Closed xavgit closed 10 months ago
Hi,
I found the atom type assignments are incorrect for some atoms in the MOL2 file:
The atom types for most carbon atoms in ZINC000001644610 should be C.ar, representing aromatic carbons. The compound is correctly aromatized in the generated pdbqt file, probably because the bond section specifies the aromaticity of the bonds.
The atom types for the phenolate oxygens should be O.3. Typing them "O.2" is likely the cause of the total charge = 0 in this case. I suspect similar issues with the carboxylate containing compounds you posted on the autodock mailing list.

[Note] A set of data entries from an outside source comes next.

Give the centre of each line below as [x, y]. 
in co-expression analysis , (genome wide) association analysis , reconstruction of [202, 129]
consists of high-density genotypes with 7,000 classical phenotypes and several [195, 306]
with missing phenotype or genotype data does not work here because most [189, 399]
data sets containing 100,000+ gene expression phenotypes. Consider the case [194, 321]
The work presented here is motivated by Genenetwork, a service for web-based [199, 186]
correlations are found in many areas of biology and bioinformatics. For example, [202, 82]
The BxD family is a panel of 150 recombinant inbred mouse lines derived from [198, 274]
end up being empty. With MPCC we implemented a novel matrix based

Attached is a MOL2 file for this compound directly downloaded from: https://zinc20.docking.org/substances/ZINC000001644610/
For this MOL2 file, meeko (RDKit) will report a total charge = -2.
Hope this is mildly helpful..!
Here are the relevant bits of my comments from the mailing list:
Reading with RDKit: charge = 0 (as you reported). Reading with OpenBabel: charge = -2 Converting to MOL with OpenBabel and then reading with RDKit: charge = -2 Converting to MOL2 with OpenBabel (i.e. re-writing it) and reading with RDKit: error because non-ring atom is marked aromatic.
I don't really know what to do from here. An option that comes to mind is to download 2D SDFs from ZINC and use external software to calculate the 3D coordinates and protonate, such as molconvert from ChemAxon.
Hi, thanks for the suggestions. I cannot find the 2D SDFs in the download section of the tranches. Can you kindly indicate where they are?
Thanks.
Saverio
Hi @xavgit,
2D SDFs can be downloaded individually from Zinc. According to the head of the files, seems like those were made in RDKit. Using RDKit functions in Python, you can create molecule from smi (which you can get from tranches) and then compute 2D coordinates and write an SDF file as output. But depending on what external software you wish to use in the next steps, it might be ok to just use the Smiles strings as the inputs.
Here's a few interesting discussions regarding the ambiguity of the MOL2 format and the fact that RDKit expects atom types as written by corina.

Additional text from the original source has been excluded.